▶ [What you are asked to do]:
Your answer must consist solely of the lines from the one containing "The page's text" through the last line of the records below, reproduced exactly, with all pictures omitted.

________________

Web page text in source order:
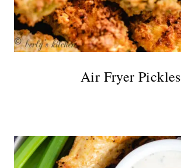
Air Fryer Pickles
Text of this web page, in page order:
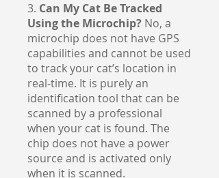
3. Can My Cat Be Tracked
Using the Microchip? No, a
microchip does not have GPS
capabilities and cannot be used
to track your cat’s location in
real-time. It is purely an
identification tool that can be
scanned by a professional
when your cat is found. The
chip does not have a power
source and is activated only
when it is scanned.
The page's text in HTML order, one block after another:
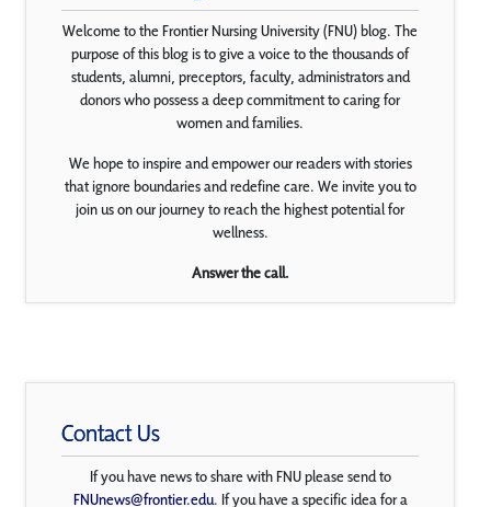
Welcome to the Frontier Nursing University (FNU) blog. The
purpose of this blog is to give a voice to the thousands of
students, alumni, preceptors, faculty, administrators and
donors who possess a deep commitment to caring for
women and families.
We hope to inspire and empower our readers with stories
that ignore boundaries and redefine care. We invite you to
join us on our journey to reach the highest potential for
wellness.
Answer the call.
Contact Us
If you have news to share with FNU please send to
FNUnews@frontier.edu. If you have a specific idea for a

________________

▶ [Result]:
The page's text in HTML order, one block after another:
Welcome to the Frontier Nursing University (FNU) blog. The
purpose of this blog is to give a voice to the thousands of
students, alumni, preceptors, faculty, administrators and
donors who possess a deep commitment to caring for
women and families.
We hope to inspire and empower our readers with stories
that ignore boundaries and redefine care. We invite you to
join us on our journey to reach the highest potential for
wellness.
Answer the call.
Contact Us
If you have news to share with FNU please send to
FNUnews@frontier.edu. If you have a specific idea for a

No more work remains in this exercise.